**Task:**
For the records below, please print exactly and only the lines from the one with "Page text, block" down to the one with "Text of this", both ends included, omitting the pictures.
═══ Task material
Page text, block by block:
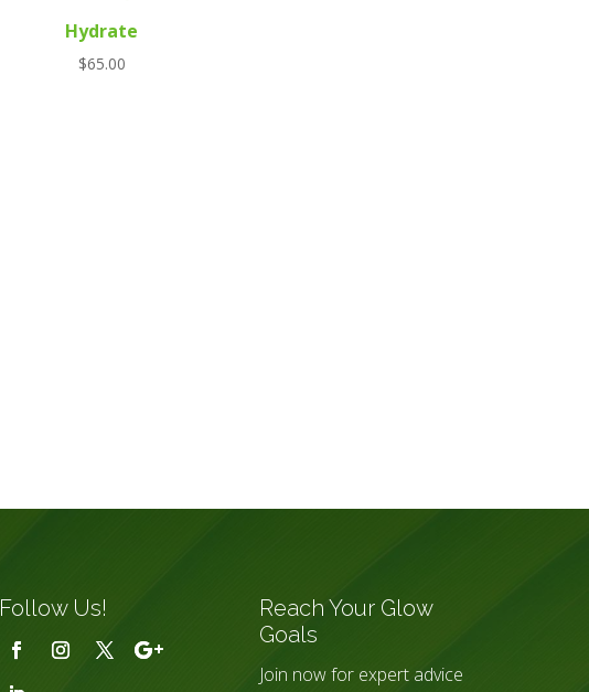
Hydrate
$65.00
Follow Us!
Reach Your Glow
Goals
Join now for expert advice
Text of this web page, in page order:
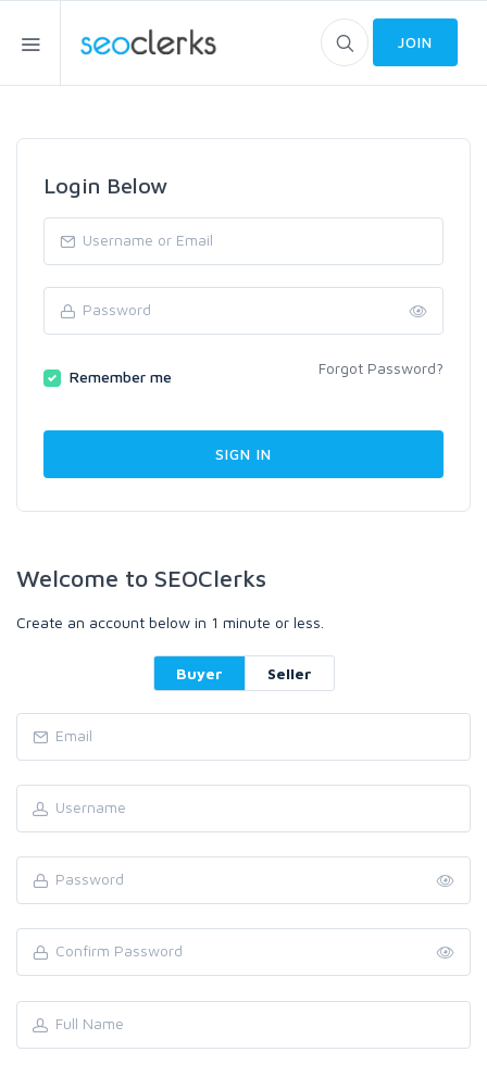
══════
═══ Task material
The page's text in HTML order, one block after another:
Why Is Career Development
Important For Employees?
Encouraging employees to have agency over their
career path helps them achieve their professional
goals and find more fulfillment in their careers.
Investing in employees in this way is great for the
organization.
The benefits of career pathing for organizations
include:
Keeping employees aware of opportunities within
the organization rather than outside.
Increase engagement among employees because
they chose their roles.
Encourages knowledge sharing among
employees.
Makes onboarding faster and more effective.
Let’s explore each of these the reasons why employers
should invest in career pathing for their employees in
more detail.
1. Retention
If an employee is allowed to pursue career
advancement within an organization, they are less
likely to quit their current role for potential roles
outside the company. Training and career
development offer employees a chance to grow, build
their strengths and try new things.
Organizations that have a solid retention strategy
══════
**Answer section:**
Page text, block by block:
Hydrate
$65.00
Follow Us!
Reach Your Glow
Goals
Join now for expert advice
Text of this web page, in page order:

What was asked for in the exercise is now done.